I’d gone first to the clinicals, but they’d passed me on to the developmentals. “Colin—Dr Carmichael, my supervisor—thought there were parallels between the cognitive processes in schizophrenia and adolescence.”


Garth ran his hand across his buzz cut. “He thought adolescents were psychotic?”


“Not quite. But they made similar processing errors.”


His gaze darted to a photo amid the timetables and flyers for public lectures on the pin-board beside his desk … “No wonder they’re so chaotic. Pity they can’t take advice from those with more life experience.”


“It’s all down to information overload. They get overwhelmed. Should I? Shouldn’t I?” I moved my cupped hands up and down like a balance-scale. “It’s not that they’re not bright enough, not rational enough.

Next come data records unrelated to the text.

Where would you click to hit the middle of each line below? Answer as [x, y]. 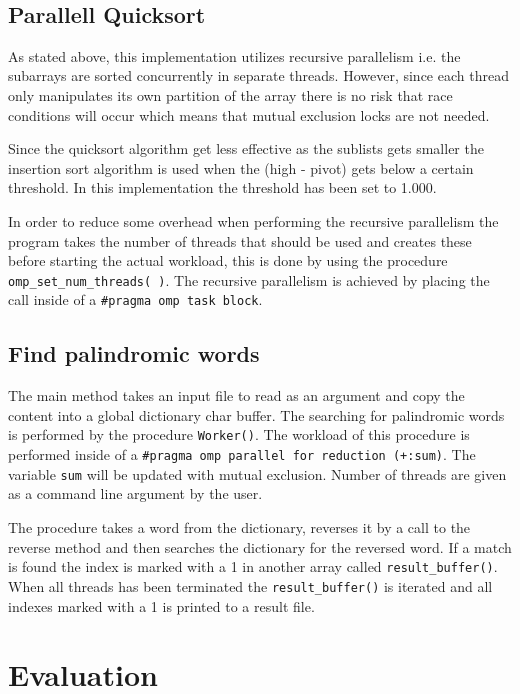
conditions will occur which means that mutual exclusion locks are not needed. [249, 114]
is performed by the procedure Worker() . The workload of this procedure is [239, 434]
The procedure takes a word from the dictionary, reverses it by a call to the [239, 527]
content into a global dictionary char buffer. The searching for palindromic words [256, 414]
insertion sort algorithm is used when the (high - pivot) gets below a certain [241, 167]
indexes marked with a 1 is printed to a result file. [161, 605]
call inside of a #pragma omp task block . [135, 299]
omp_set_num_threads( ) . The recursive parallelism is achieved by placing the [249, 279]
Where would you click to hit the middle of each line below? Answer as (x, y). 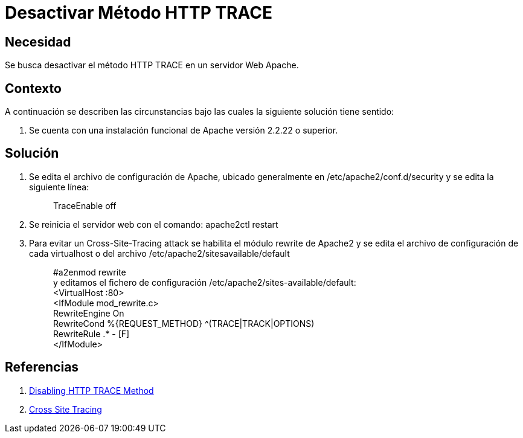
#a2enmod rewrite (90, 272)
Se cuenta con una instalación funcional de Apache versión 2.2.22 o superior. (184, 130)
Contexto (33, 88)
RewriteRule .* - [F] (91, 333)
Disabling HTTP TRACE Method (91, 390)
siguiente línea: (59, 187)
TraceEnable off (85, 205)
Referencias (42, 367)
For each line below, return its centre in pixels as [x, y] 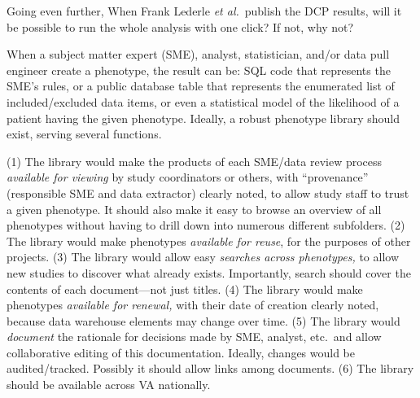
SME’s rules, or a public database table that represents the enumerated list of [201, 86]
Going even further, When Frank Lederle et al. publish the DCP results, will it [204, 11]
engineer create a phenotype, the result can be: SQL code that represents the [199, 70]
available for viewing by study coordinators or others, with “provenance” [188, 177]
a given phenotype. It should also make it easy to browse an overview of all [194, 209]
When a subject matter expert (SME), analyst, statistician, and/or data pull [198, 54]
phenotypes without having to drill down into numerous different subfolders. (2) [206, 225]
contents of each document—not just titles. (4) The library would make [185, 289]
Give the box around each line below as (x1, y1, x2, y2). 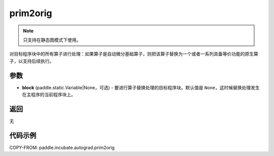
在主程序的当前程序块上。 (22, 91, 76, 98)
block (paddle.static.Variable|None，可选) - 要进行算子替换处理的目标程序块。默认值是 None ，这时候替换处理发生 (22, 84, 260, 90)
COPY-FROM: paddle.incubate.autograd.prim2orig (9, 144, 115, 150)
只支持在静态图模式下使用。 (23, 37, 81, 43)
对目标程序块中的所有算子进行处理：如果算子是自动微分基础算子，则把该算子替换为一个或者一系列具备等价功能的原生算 (9, 51, 258, 57)
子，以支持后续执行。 (9, 58, 54, 64)
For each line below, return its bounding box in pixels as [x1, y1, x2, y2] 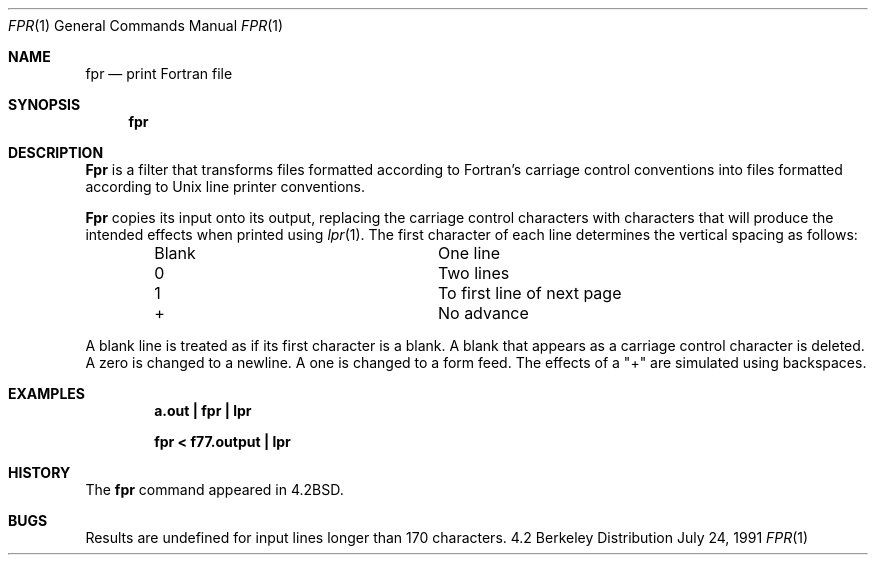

They can’t bear the feelings that come with the uncertainty. Their own ambivalence terrifies them. They’ve got so many other changes going on they can’t tolerate not knowing their own minds.”


“So it’s one day they’re vegetarian, the next they’re on the Atkins diet?” Garth no longer judged me from on high, but as a fellow psychological enthusiast.


“Colin and I developed a laboratory task to test it out. We showed our subjects two opaque jars: each containing a hundred balls. One jar held ninety black balls and ten white. The second was the other way round. We took balls at random from one of the jars and presented them one at a time. Subjects had to guess whether the jar contained predominantly black balls or mostly white. There was no limit to how many balls they could ask to see before making their choice. You’d need to see a minimum of eleven balls before you could be sure, but some subjects would hazard a guess after only a couple.”


“Adolescents jumped in too early? Before they had a fair chance of getting it right?”


“We tested them at different ages. Fifteen-year-olds were the least patient. And guessed incorrectly more often than their ten-year-old siblings.”


Garth’s gaze flicked to the family photo on the pin-board. “Amazing!” He shook his head. “So why didn't you stick with it? Results that striking don’t come along every day.”

A few months on from publication, Sugar and Snails has received several positive reviews, some of which are from psychologists, although none—to my knowledge—from specialists in adolescence. While I now believe that the story as a whole is strong enough to carry its limitations, I’m still curious as to what readers think of my fictional research.